Why are there weird lawsuits? Because people are weird
The Surrey provincial court house, a venue for human silliness as well as serious business. (Credit: Cliff MacArthur/

There was a Black Press Media news story going around last week that got a lot of attention – it was about a mom who took a laser tag place to small claims court over an allegedly disappointing birthday party they threw for her child.

What was it that made that story engaging? Was it the very idea of suing over a bad birthday party? Was it the comically small award the mom received? ($37 in total.)

Or was it that people like the opportunity for some performative outrage?

I saw a few comments on social media afterwards suggesting that this was merely another sign that our society has been going downhill in recent years. Clearly, this sort of thing never used to happen! Why, this is as bad as that time a woman sued because her coffee was too hot at McDonald’s!

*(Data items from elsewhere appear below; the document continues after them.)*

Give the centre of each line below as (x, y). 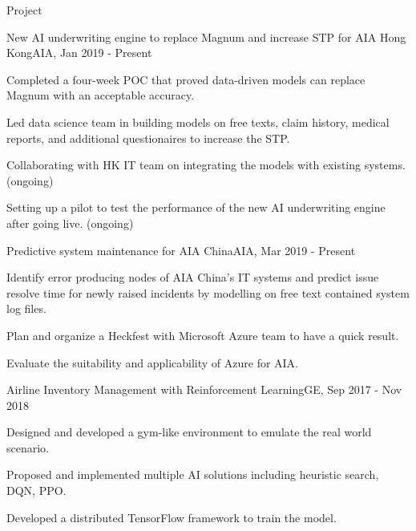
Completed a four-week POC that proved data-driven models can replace (186, 79)
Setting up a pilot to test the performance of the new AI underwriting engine (196, 207)
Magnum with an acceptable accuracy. (101, 95)
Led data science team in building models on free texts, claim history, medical (198, 122)
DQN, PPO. (36, 490)
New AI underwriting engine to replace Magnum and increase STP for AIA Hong (206, 36)
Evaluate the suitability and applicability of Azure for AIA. (153, 362)
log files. (26, 308)
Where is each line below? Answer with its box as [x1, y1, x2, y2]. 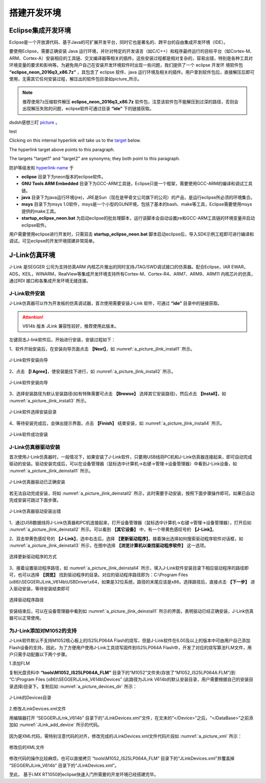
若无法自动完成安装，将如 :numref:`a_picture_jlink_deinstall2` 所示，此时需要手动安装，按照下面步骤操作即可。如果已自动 [9, 490, 255, 496]
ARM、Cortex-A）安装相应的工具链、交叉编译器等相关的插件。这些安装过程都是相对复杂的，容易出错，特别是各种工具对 [9, 55, 253, 61]
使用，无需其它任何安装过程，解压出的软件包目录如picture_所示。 [9, 76, 142, 82]
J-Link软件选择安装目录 [9, 409, 57, 415]
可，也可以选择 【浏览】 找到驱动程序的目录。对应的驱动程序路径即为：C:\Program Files [9, 572, 188, 578]
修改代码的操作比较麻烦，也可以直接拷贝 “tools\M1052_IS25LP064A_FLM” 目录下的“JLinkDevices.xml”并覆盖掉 [9, 755, 235, 761]
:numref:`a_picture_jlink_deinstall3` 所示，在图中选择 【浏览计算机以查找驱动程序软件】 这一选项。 [9, 543, 209, 548]
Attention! [22, 314, 44, 320]
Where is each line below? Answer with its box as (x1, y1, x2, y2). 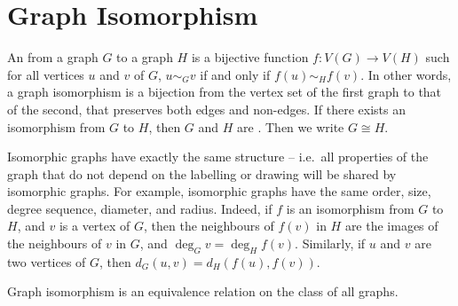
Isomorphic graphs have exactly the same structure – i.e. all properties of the (7, 147, 429, 166)
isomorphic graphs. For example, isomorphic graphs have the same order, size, (7, 182, 431, 200)
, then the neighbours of (144, 216, 274, 235)
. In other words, (360, 65, 452, 83)
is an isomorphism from (286, 199, 415, 217)
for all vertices (7, 65, 84, 83)
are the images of (344, 216, 438, 235)
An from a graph (7, 48, 99, 67)
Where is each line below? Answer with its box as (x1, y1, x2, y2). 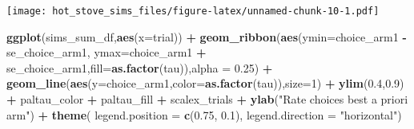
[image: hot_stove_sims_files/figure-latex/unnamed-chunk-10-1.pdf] (6, 6, 380, 17)
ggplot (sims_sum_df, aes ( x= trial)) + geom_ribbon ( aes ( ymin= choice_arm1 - (6, 28, 407, 45)
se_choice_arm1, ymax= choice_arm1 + (6, 44, 207, 61)
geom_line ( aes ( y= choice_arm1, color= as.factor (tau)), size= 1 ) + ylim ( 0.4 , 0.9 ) (6, 75, 404, 92)
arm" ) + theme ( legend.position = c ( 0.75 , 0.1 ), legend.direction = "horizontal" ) (6, 106, 402, 123)
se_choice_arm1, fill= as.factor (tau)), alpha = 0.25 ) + (6, 59, 273, 76)
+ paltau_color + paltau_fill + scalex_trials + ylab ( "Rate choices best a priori (6, 91, 408, 107)
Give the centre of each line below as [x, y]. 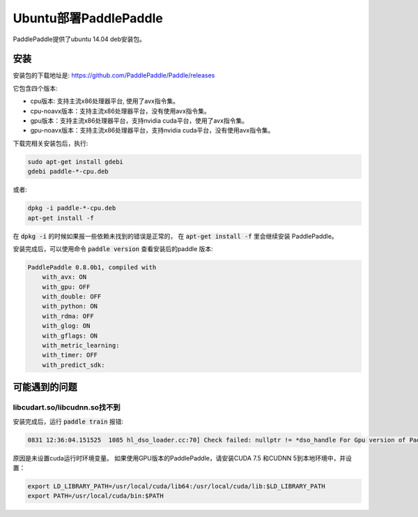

(Not-so-fun fact: the McDonald’s coffee lawsuit actually involved a 79-year-old woman who suffered third degree burns in 1992 after spilling a cup of coffee that was somewhere between 82° and 88° Celsius. She required skin grafts and lost 20 per cent of her body weight in the hospital.)

Here’s my take on these types of news stories (which I, like almost every other reporter, has written, and probably will write again): they’re about being human.

If you think people haven’t been suing one another over petty or strange or just kinda stupid things for years, I have news for you. If you got into a time machine and hopped back to Tudor England, you’d definitely find a cranky landowner who was suing his neighbour, because his ugly sheep offended the eye.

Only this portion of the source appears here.